== Task objective ==
Print, word for word, the line containing "The page's text" and all lines beneath it to the end of the entries below. Pictures do not belong in the copy.
(Source data begins)
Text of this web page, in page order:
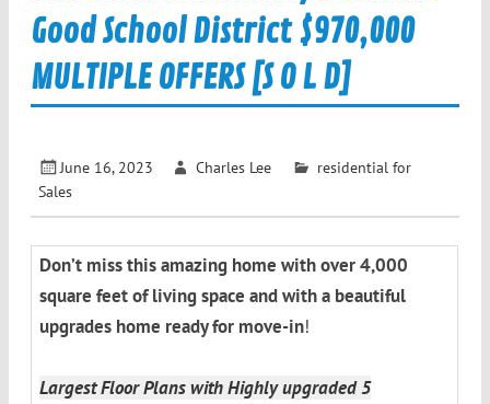
Good School District $970,000
MULTIPLE OFFERS [S O L D]
June 16, 2023 Charles Lee
residential for
Sales
Don’t miss this amazing home with over 4,000
square feet of living space and with a beautiful
upgrades home ready for move-in!
Largest Floor Plans with Highly upgraded 5
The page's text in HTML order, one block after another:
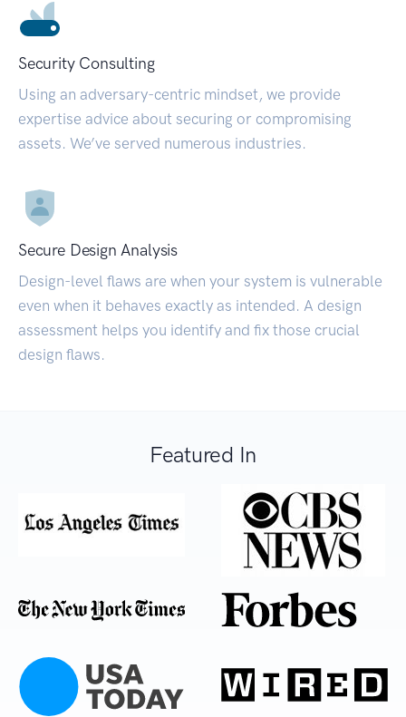
Security Consulting
Using an adversary-centric mindset, we provide
expertise advice about securing or compromising
assets. We’ve served numerous industries.
Secure Design Analysis
Design-level flaws are when your system is vulnerable
even when it behaves exactly as intended. A design
assessment helps you identify and fix those crucial
design flaws.
Featured In
(Source data ends)
== Solution to this exercise ==
The page's text in HTML order, one block after another:
Security Consulting
Using an adversary-centric mindset, we provide
expertise advice about securing or compromising
assets. We’ve served numerous industries.
Secure Design Analysis
Design-level flaws are when your system is vulnerable
even when it behaves exactly as intended. A design
assessment helps you identify and fix those crucial
design flaws.
Featured In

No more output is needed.